Multilevel Monte Carlo in Sample Average Approximation: Convergence, Complexity and Application

TL;DR

This paper analyzes the convergence and complexity of Sample Average Approximation methods enhanced with Multilevel Monte Carlo, providing theoretical insights and numerical validation for efficient risk estimation in stochastic optimization.

Contribution

It introduces MLMC into the SAA framework, offering a comprehensive convergence analysis and demonstrating improved computational efficiency over standard methods.

Findings

MLMC improves sample complexity in SAA for biased Monte Carlo estimators.

Uniform convergence and convergence rates are established using large deviation theory.

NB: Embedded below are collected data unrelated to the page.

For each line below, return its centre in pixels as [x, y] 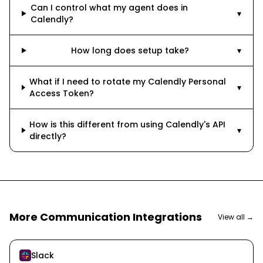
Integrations [166, 217]
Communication [85, 217]
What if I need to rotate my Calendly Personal [127, 82]
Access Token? [61, 93]
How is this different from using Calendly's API [128, 124]
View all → [236, 217]
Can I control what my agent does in [109, 8]
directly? [48, 136]
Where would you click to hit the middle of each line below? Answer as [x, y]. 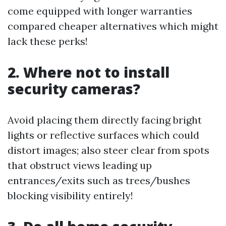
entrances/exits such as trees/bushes [99, 180]
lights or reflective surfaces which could [103, 135]
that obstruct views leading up [80, 165]
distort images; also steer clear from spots [108, 150]
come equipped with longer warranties [100, 11]
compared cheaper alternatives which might [113, 26]
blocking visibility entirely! [70, 195]
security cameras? [74, 89]
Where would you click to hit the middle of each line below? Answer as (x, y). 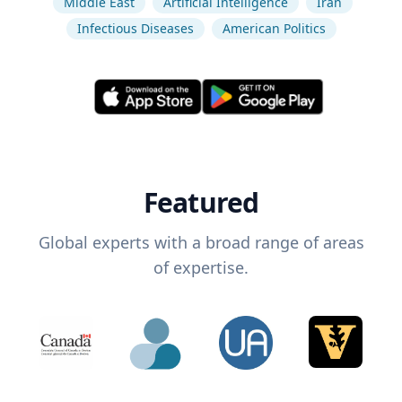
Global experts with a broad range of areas (201, 243)
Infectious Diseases (135, 28)
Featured (201, 203)
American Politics (274, 28)
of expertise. (201, 268)
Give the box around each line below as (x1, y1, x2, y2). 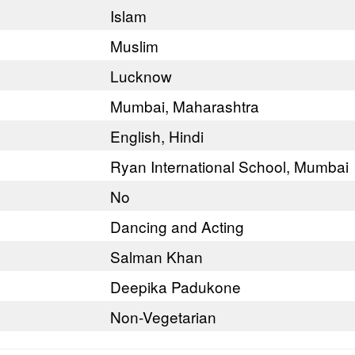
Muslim (110, 35, 158, 56)
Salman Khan (110, 246, 203, 267)
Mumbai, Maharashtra (110, 95, 259, 116)
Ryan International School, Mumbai (110, 155, 349, 177)
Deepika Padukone (110, 276, 241, 297)
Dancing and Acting (110, 216, 244, 237)
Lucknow (110, 65, 172, 86)
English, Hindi (110, 125, 204, 147)
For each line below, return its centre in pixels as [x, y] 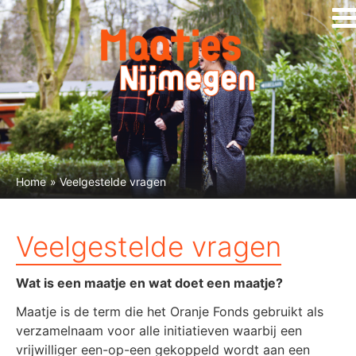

Numerical experiments show MLMC's advantages in CVaR estimation under stochastic models.

Abstract

In this paper, we examine the Sample Average Approximation (SAA) procedure within a framework where the Monte Carlo estimator of the expectation is biased. We also introduce Multilevel Monte Carlo (MLMC) in the SAA setup to enhance the computational efficiency of solving optimization problems. In this context, we conduct a thorough analysis, exploiting Cram\'er's large deviation theory, to establish uniform convergence, quantify the convergence rate, and determine the sample complexity for both standard Monte Carlo and MLMC paradigms. Additionally, we perform a root-mean-squared error analysis utilizing tools from empirical process theory to derive sample complexity without relying on the finite moment condition typically required for uniform convergence results. Finally, we validate our findings and demonstrate the advantages of the MLMC estimator through numerical examples, estimating Conditional Value-at-Risk (CVaR) in the Geometric Brownian Motion and nested expectation framework.